I liked your idea at holts...there is also a reasturant i know of with an upstairs smoking room, need to check if they still allow cigars.

germantown rob


----------



## germantown rob (Sep 19, 2005)

I thought you might be getting lonely in this thread justin, so here i am again...rock me like a hurricain.....is that in bad taste?


----------



## justinphilly-cl (Sep 7, 2005)

nov 5 saturday afternoon... can anyone go? there is a gerf in the virginia area, that i dont want to conflict with, but germantown rob and i cannot make the trip down there.. maybe we do something up here..


----------



## germantown rob (Sep 19, 2005)

justinphilly said:


> nov 5 saturday afternoon... can anyone go? there is a gerf in the virginia area, that i dont want to conflict with, but germantown rob and i cannot make the trip down there.. maybe we do something up here..
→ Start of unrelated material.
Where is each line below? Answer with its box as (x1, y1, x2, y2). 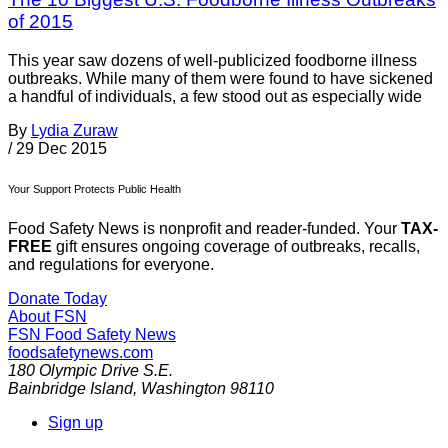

We both really wanted to go but justin and his busy schedual ...anyway I was considering doing it alone since my birthday is the 9th I thought it would be a great way to celibrate...but w/o justin it was further than i wanted to travel..so it would be great to meet some of you..


----------



## thomcad (Oct 13, 2005)

Forgive me if I already pm'ed one or both of you guys about this. Its been a big day for me here, and my pm box filled up and I emptied it, and now I can't tell if I answered your invite. But no, I can't make it that day. I thought I was going to be able to go to the VA-PA herf, but I can't go to that either. I will definately try to make any future dates you guys pick though.


----------



## germantown rob (Sep 19, 2005)

Hi Poopy Pants, I'm whorring for your credits :r


----------



## justinphilly-cl (Sep 7, 2005)

Herfing it Out at Holts in Philly this Saturday!!!

Definitely In
-justinphilly
-germantownrob

possibility
-thomcad
-johnnycashfan

looking for more...


----------



## justinphilly-cl (Sep 7, 2005)

come on guys, we have to be able to put something together here!!


----------